MOUNT PINOS, CALIFORNIA, circa 1990. A half decade into a newfound hobby, I found myself part of the monthly new-Moon gathering upon the 8,300-foot-high mecca of Los Angeles-area astronomy. Entranced with the magic of star-hopping, I had demoted the naked-eye sky to a scattering of celestial steppingstones--mere highway signs telling me where to point my Coulter 8-inch (20-centimeter) Dobsonian and begin doing real astronomy.

It wasn't just that I had fallen under the spell of finding distant galaxies and ghostly nebulae with my recently acquired reflector. The stars had never really looked that sharp to my "naked" (that is, telescope-free) eyes anyway, even when my glasses were on. And unlike my telescope, my glasses didn't come with focusing knobs.

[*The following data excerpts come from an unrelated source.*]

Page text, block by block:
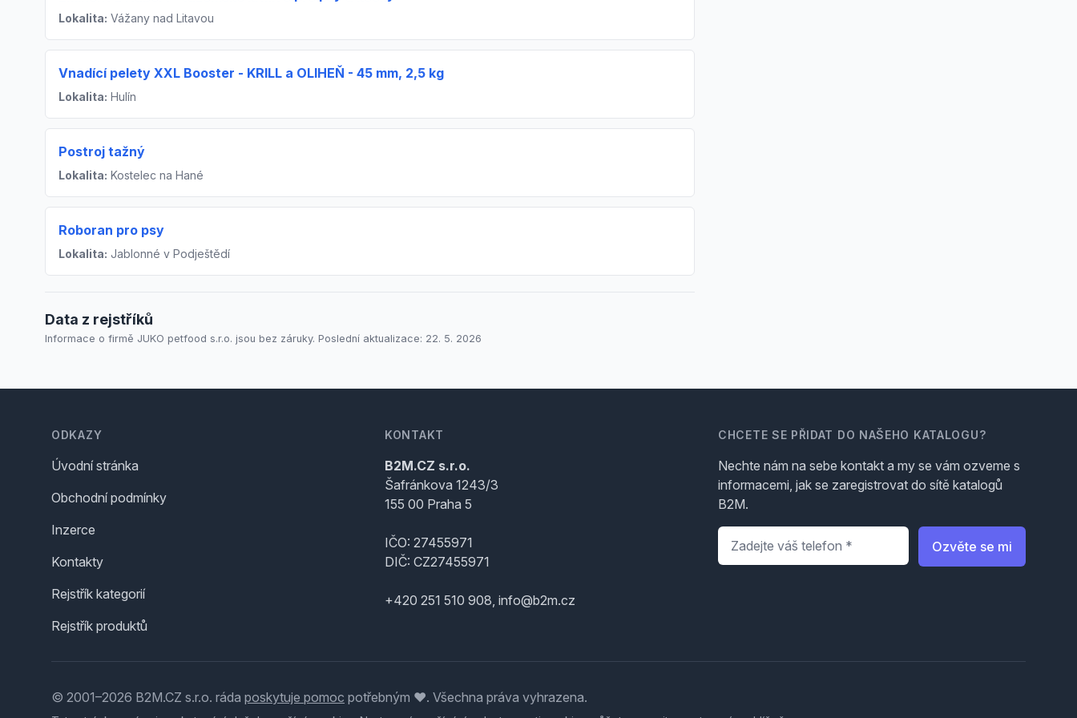
Lokalita: Vážany nad Litavou
Vnadící pelety XXL Booster - KRILL a OLIHEŇ - 45 mm, 2,5 kg
Lokalita: Hulín
Postroj tažný
Lokalita: Kostelec na Hané
Roboran pro psy
Lokalita: Jablonné v Podještědí
Data z rejstříků
Informace o firmě JUKO petfood s.r.o. jsou bez záruky. Poslední aktualizace: 22. 5. 2026
ODKAZY
Úvodní stránka
Obchodní podmínky
Inzerce
Kontakty
Rejstřík kategorií
Rejstřík produktů
KONTAKT
B2M.CZ s.r.o.
Šafránkova 1243/3
155 00 Praha 5
IČO: 27455971
DIČ: CZ27455971
+420 251 510 908, info@b2m.cz
CHCETE SE PŘIDAT DO NAŠEHO KATALOGU?
Nechte nám na sebe kontakt a my se vám ozveme s
informacemi, jak se zaregistrovat do sítě katalogů
B2M.
Telefon
Ozvěte se mi
© 2001–2026 B2M.CZ s.r.o. ráda poskytuje pomoc potřebným ♥️. Všechna práva vyhrazena.
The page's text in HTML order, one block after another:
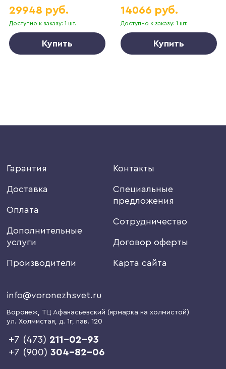
Доступно к заказу: 1 шт.
29948 руб.
Купить
Доступно к заказу: 1 шт.
14066 руб.
Купить
Гарантия
Доставка
Оплата
Дополнительные
услуги
Производители
Контакты
Специальные
предложения
Сотрудничество
Договор оферты
Карта сайта
info@voronezhsvet.ru
Воронеж, ТЦ Афанасьевский (ярмарка на холмистой)
ул. Холмистая, д. 1г, пав. 120
+7 (473) 211-02-93
+7 (900)304-82-06
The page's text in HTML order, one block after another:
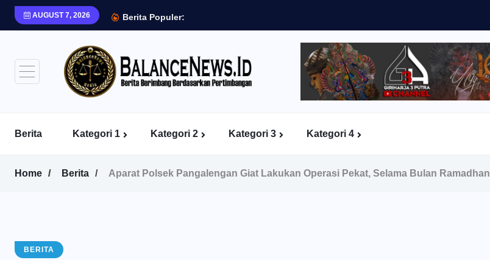
AUGUST 7, 2026 Berita Populer:
Berita Kategori 1 Kategori 2 Kategori 3 Kategori 4
Home Berita Aparat Polsek Pangalengan Giat Lakukan Operasi Pekat, Selama Bulan Ramadhan
BERITA
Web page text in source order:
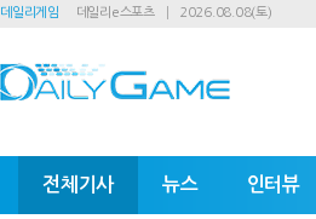
데일리게임 데일리e스포츠 2026.08.08(토)
전체기사 뉴스 인터뷰
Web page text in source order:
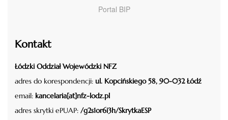
Portal BIP
Kontakt
Łódzki Oddział Wojewódzki NFZ
adres do korespondencji: ul. Kopcińskiego 58, 90-032 Łódź
email: kancelaria[at]nfz-lodz.pl
adres skrytki ePUAP: /g2s1or6i3h/SkrytkaESP
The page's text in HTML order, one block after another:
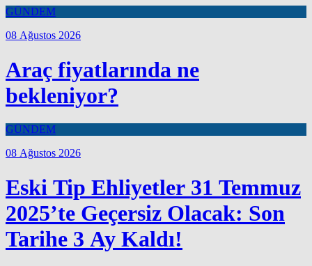
GÜNDEM
08 Ağustos 2026
Araç fiyatlarında ne
bekleniyor?
GÜNDEM
08 Ağustos 2026
Eski Tip Ehliyetler 31 Temmuz
2025’te Geçersiz Olacak: Son
Tarihe 3 Ay Kaldı!
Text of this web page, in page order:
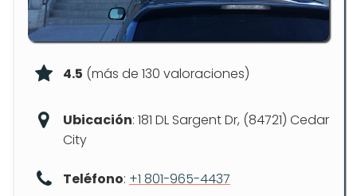
4.5 (más de 130 valoraciones)
Ubicación: 181 DL Sargent Dr, (84721) Cedar
City
Teléfono: +1 801-965-4437

But one night, on impulse, I borrowed a fellow stargazer's much stronger eyeglasses--I was modestly nearsighted, while my companion was blind as a bat without optical aid--and slipped them on. I felt as if I'd stuck my head into an upside-down fishbowl. But despite the distortion I saw more stars, and they seemed a bit brighter and sharper than usual.

The proverbial light bulb went on over my head: maybe my regular glasses didn't quite cut it for stargazing. But more than a decade would pass before I would gain any real insight into my modest discovery or fully exploit it by ordering eyeglasses that fully compensate for my nocturnal nearsightedness.

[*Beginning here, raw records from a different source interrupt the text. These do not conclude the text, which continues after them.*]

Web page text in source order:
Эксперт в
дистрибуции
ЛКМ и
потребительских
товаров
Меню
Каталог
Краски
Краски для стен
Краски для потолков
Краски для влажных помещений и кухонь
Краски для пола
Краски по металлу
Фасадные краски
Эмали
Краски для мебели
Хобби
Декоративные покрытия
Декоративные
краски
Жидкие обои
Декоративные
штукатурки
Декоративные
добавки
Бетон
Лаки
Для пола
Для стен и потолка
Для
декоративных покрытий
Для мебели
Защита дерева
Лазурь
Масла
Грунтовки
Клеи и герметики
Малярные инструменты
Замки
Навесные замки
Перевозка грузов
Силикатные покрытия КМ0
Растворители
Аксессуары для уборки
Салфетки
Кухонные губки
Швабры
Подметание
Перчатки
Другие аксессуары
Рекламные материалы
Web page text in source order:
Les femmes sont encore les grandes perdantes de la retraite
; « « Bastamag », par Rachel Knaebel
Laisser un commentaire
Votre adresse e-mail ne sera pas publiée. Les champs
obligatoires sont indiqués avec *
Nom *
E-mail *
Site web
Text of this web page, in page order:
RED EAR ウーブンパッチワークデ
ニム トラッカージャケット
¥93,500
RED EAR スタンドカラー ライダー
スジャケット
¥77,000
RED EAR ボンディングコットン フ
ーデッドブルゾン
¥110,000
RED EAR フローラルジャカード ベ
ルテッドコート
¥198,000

Now, though, such eyeglasses have become my most important piece of optical equipment. Using them when my eyes are fully dark-adapted, I can detect stars about a half magnitude fainter than the dimmest ones that my regular glasses bring into view. My stargazing spectacles have sharpened the richly textured edges of the Milky Way's dark lanes and pools; they have enabled me to spy the planet Uranus where Sky & Telescope's charts place it among the stars; and they have brought a number of deep-sky objects into naked-eye view for the first time.

Now I routinely resolve Perseus's Double Cluster into two distinct knots of starlight, and sometimes I can see the Coathanger's hook in Vulpecula's faux cluster, Collinder 399. Then there are the challenging double stars I now can split in Taurus's Hyades. Not bad for an investment that ran about $300--less than some premium eyepieces--and will last for several years!

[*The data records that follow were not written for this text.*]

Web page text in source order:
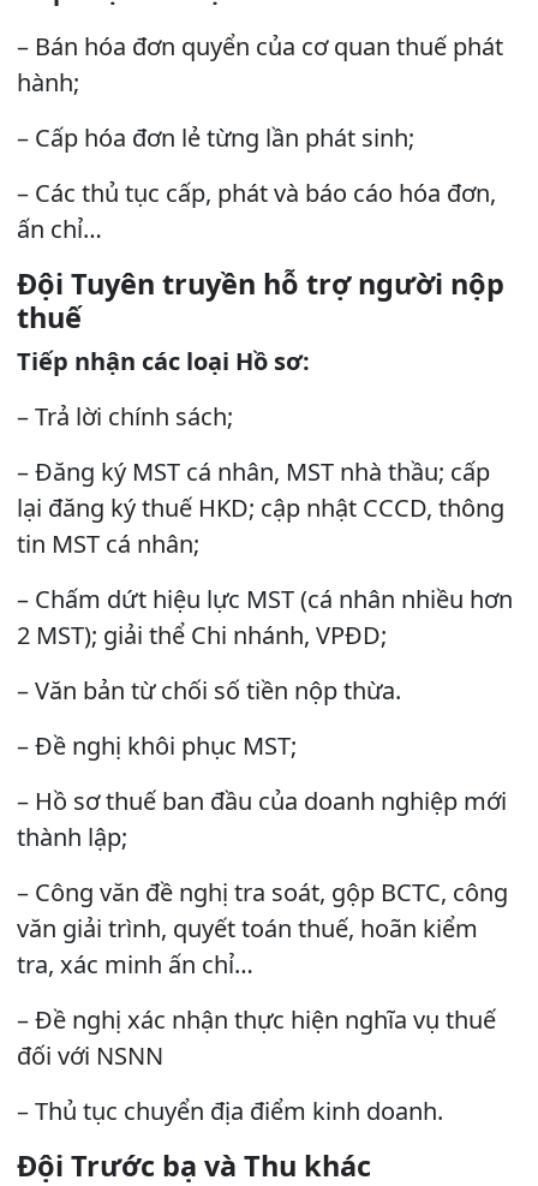
– Bán hóa đơn quyển của cơ quan thuế phát
hành;
– Cấp hóa đơn lẻ từng lần phát sinh;
– Các thủ tục cấp, phát và báo cáo hóa đơn,
ấn chỉ…
Đội Tuyên truyền hỗ trợ người nộp
thuế
Tiếp nhận các loại Hồ sơ:
– Trả lời chính sách;
– Đăng ký MST cá nhân, MST nhà thầu; cấp
lại đăng ký thuế HKD; cập nhật CCCD, thông
tin MST cá nhân;
– Chấm dứt hiệu lực MST (cá nhân nhiều hơn
2 MST); giải thể Chi nhánh, VPĐD;
– Văn bản từ chối số tiền nộp thừa.
– Đề nghị khôi phục MST;
– Hồ sơ thuế ban đầu của doanh nghiệp mới
thành lập;
– Công văn đề nghị tra soát, gộp BCTC, công
văn giải trình, quyết toán thuế, hoãn kiểm
tra, xác minh ấn chỉ…
– Đề nghị xác nhận thực hiện nghĩa vụ thuế
đối với NSNN
– Thủ tục chuyển địa điểm kinh doanh.
Đội Trước bạ và Thu khác
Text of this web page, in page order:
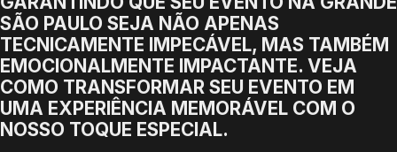
SÃO PAULO SEJA NÃO APENAS
TECNICAMENTE IMPECÁVEL, MAS TAMBÉM
EMOCIONALMENTE IMPACTANTE. VEJA
COMO TRANSFORMAR SEU EVENTO EM
UMA EXPERIÊNCIA MEMORÁVEL COM O
NOSSO TOQUE ESPECIAL.
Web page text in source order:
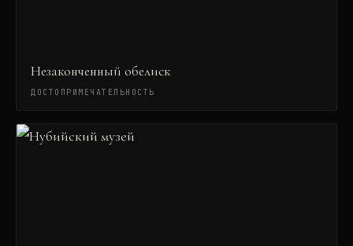
Незаконченный обелиск
ДОСТОПРИМЕЧАТЕЛЬНОСТЬ
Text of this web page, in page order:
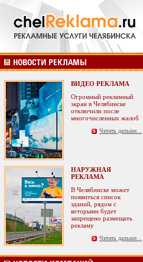
ВИДЕО РЕКЛАМА
Огромный рекламный
экран в Челябинске
отключили после
многочисленных жалоб
Читать дальше...
НАРУЖНАЯ
РЕКЛАМА
В Челябинске может
появиться список
зданий, рядом с
которыми будет
запрещено размещать
рекламу
Читать дальше...
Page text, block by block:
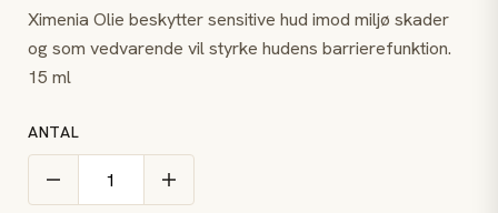
Ximenia Olie beskytter sensitive hud imod miljø skader
og som vedvarende vil styrke hudens barrierefunktion.
15 ml
ANTAL
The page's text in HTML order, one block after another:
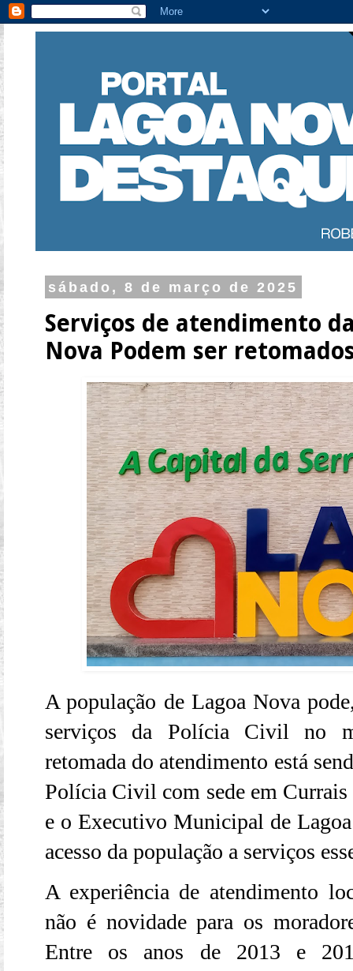
sábado, 8 de março de 2025
Serviços de atendimento
Nova Podem ser
A população de Lagoa Nova
serviços da Polícia Civil no
retomada do atendimento está
Polícia Civil com sede em Currais
e o Executivo Municipal de
acesso da população a serviços
A experiência de atendimento
não é novidade para os
Entre os anos de 2013 e
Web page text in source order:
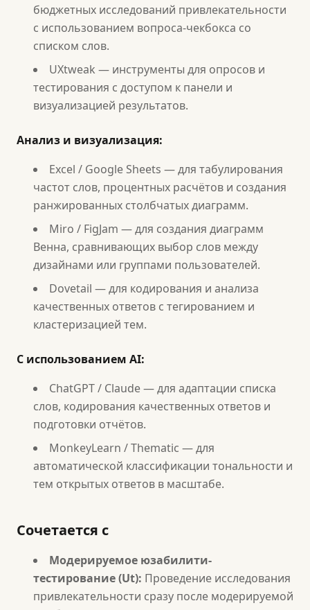
бюджетных исследований привлекательности
с использованием вопроса-чекбокса со
списком слов.
UXtweak — инструменты для опросов и
тестирования с доступом к панели и
визуализацией результатов.
Анализ и визуализация:
Excel / Google Sheets — для табулирования
частот слов, процентных расчётов и создания
ранжированных столбчатых диаграмм.
Miro / FigJam — для создания диаграмм
Венна, сравнивающих выбор слов между
дизайнами или группами пользователей.
Dovetail — для кодирования и анализа
качественных ответов с тегированием и
кластеризацией тем.
С использованием AI:
ChatGPT / Claude — для адаптации списка
слов, кодирования качественных ответов и
подготовки отчётов.
MonkeyLearn / Thematic — для
автоматической классификации тональности и
тем открытых ответов в масштабе.
Сочетается с
Модерируемое юзабилити-
тестирование (Ut): Проведение исследования
привлекательности сразу после модерируемой

One Phenomenon, Many Theories

Why wouldn't the eyeglasses I'd been getting since fifth grade (with an exam and an updated prescription every few years) work particularly well for stargazing? Simple, I naively figured: the wall chart with the increasingly little letters wasn't at infinity, so each part of the chart sent slightly diverging rays through my eyes to the corresponding part of my retinas. In contrast, the light rays from each star on the dome of the sky are essentially parallel because they are vastly more distant.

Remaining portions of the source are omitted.